(Source data)
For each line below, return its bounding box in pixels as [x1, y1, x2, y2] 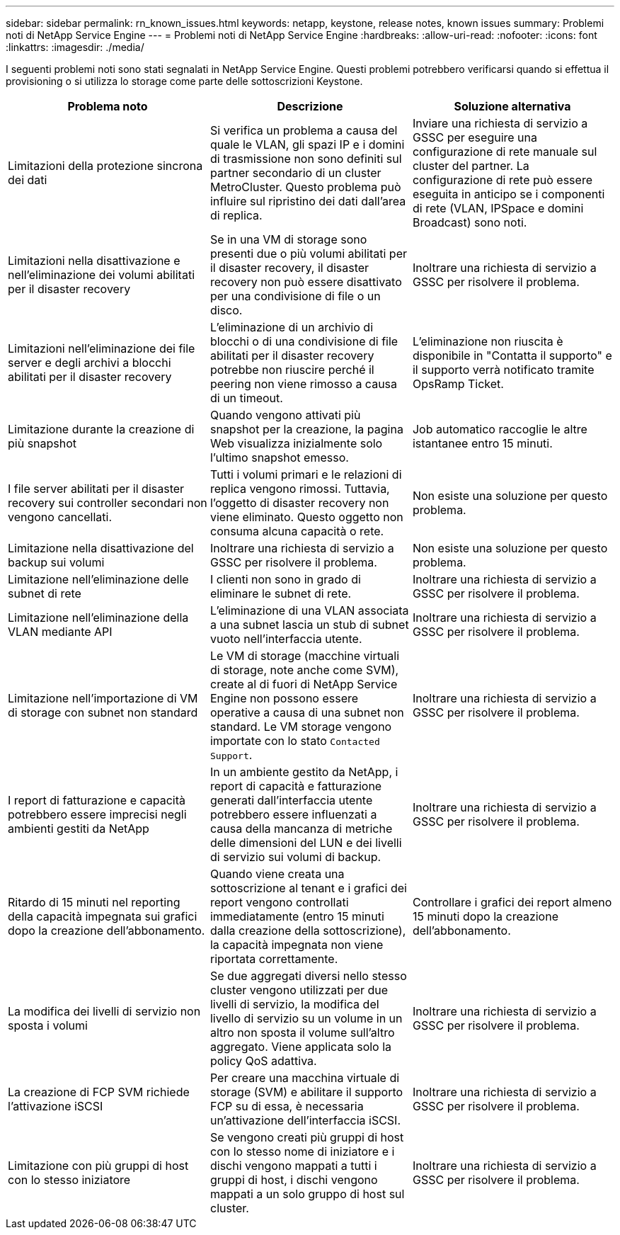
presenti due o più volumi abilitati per [209, 246, 407, 261]
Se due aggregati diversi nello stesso [209, 969, 407, 983]
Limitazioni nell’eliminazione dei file [8, 341, 195, 355]
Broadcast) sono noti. [412, 215, 527, 229]
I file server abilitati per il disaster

# Problem to solve
Each line of the data in which the string "abilitati" appears needs to be copied.

# Task result
presenti due o più volumi abilitati per [209, 246, 407, 261]
I file server abilitati per il disaster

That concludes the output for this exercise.